§ **EXERCISE MATERIALS**:

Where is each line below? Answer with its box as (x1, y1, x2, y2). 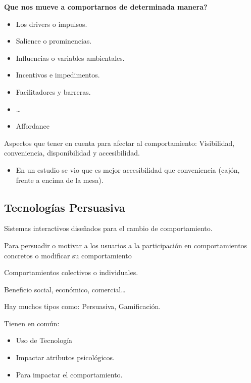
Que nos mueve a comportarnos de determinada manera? (4, 2, 208, 12)
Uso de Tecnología (16, 335, 73, 346)
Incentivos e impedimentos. (16, 69, 100, 80)
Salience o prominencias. (16, 35, 92, 46)
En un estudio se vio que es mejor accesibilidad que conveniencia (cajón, (16, 164, 240, 175)
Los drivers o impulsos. (16, 18, 87, 29)
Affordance (16, 121, 49, 131)
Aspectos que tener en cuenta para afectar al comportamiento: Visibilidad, (4, 137, 235, 148)
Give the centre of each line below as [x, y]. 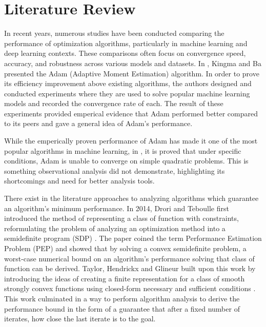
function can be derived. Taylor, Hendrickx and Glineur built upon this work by [130, 268]
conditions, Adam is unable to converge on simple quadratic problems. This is [126, 161]
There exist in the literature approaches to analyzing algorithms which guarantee [131, 198]
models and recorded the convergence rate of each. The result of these [114, 103]
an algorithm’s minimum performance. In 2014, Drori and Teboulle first [117, 208]
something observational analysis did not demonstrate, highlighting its [115, 170]
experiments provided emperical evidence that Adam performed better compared [131, 113]
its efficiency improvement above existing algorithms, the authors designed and [128, 83]
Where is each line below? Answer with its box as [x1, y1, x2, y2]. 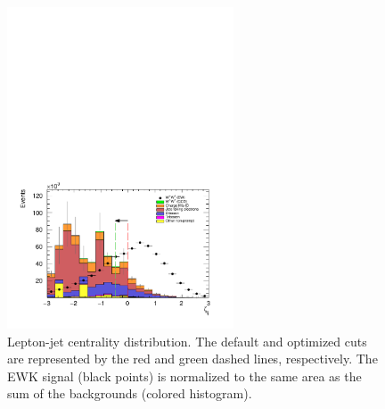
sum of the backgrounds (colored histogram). [7, 384, 252, 403]
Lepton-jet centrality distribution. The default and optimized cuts [7, 331, 367, 350]
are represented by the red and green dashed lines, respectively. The [7, 349, 378, 368]
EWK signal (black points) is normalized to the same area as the [7, 366, 362, 385]
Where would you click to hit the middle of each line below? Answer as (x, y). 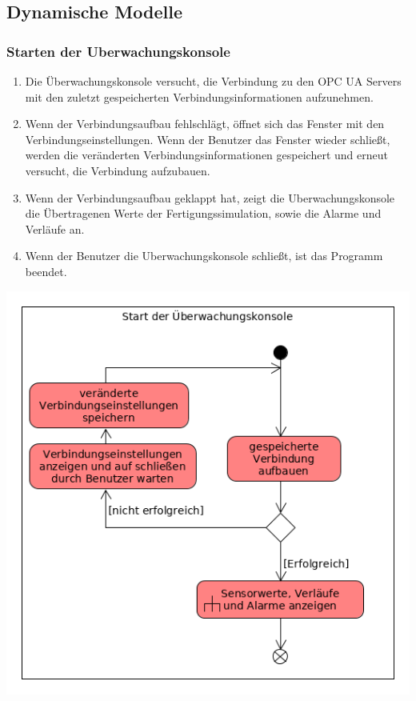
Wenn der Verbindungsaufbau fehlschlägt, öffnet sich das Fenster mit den (205, 124)
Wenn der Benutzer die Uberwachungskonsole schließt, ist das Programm (204, 256)
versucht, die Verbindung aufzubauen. (118, 170)
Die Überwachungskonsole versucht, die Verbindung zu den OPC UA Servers (213, 81)
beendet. (46, 271)
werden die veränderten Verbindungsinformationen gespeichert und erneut (206, 155)
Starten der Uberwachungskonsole (118, 51)
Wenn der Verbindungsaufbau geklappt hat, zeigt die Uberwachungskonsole (210, 197)
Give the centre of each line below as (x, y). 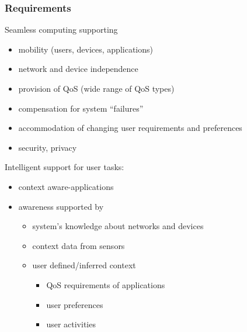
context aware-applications (66, 186)
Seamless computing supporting (61, 30)
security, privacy (48, 147)
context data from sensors (79, 245)
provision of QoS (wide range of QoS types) (96, 88)
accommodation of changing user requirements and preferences (130, 128)
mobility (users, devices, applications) (86, 49)
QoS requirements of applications (106, 284)

§ **WORK REQUIRED**: Before printing the records again, strip out the pictures; change nothing else.

§ **TASK RESPONSE**:
Where is each line below? Answer with its box as (x1, y1, x2, y2). 
Que nos mueve a comportarnos de determinada manera? (4, 2, 208, 12)
Uso de Tecnología (16, 335, 73, 346)
Incentivos e impedimentos. (16, 69, 100, 80)
Salience o prominencias. (16, 35, 92, 46)
En un estudio se vio que es mejor accesibilidad que conveniencia (cajón, (16, 164, 240, 175)
Los drivers o impulsos. (16, 18, 87, 29)
Affordance (16, 121, 49, 131)
Aspectos que tener en cuenta para afectar al comportamiento: Visibilidad, (4, 137, 235, 148)
Give the centre of each line below as [x, y]. 
function can be derived. Taylor, Hendrickx and Glineur built upon this work by [130, 268]
conditions, Adam is unable to converge on simple quadratic problems. This is [126, 161]
There exist in the literature approaches to analyzing algorithms which guarantee [131, 198]
models and recorded the convergence rate of each. The result of these [114, 103]
an algorithm’s minimum performance. In 2014, Drori and Teboulle first [117, 208]
something observational analysis did not demonstrate, highlighting its [115, 170]
experiments provided emperical evidence that Adam performed better compared [131, 113]
its efficiency improvement above existing algorithms, the authors designed and [128, 83]
Where is each line below? Answer with its box as [x1, y1, x2, y2]. 
sum of the backgrounds (colored histogram). [7, 384, 252, 403]
Lepton-jet centrality distribution. The default and optimized cuts [7, 331, 367, 350]
are represented by the red and green dashed lines, respectively. The [7, 349, 378, 368]
EWK signal (black points) is normalized to the same area as the [7, 366, 362, 385]
Where would you click to hit the middle of each line below? Answer as (x, y). 
Wenn der Verbindungsaufbau fehlschlägt, öffnet sich das Fenster mit den (205, 124)
Wenn der Benutzer die Uberwachungskonsole schließt, ist das Programm (204, 256)
versucht, die Verbindung aufzubauen. (118, 170)
Die Überwachungskonsole versucht, die Verbindung zu den OPC UA Servers (213, 81)
beendet. (46, 271)
werden die veränderten Verbindungsinformationen gespeichert und erneut (206, 155)
Starten der Uberwachungskonsole (118, 51)
Wenn der Verbindungsaufbau geklappt hat, zeigt die Uberwachungskonsole (210, 197)
Give the centre of each line below as (x, y). 
context aware-applications (66, 186)
Seamless computing supporting (61, 30)
security, privacy (48, 147)
context data from sensors (79, 245)
provision of QoS (wide range of QoS types) (96, 88)
accommodation of changing user requirements and preferences (130, 128)
mobility (users, devices, applications) (86, 49)
QoS requirements of applications (106, 284)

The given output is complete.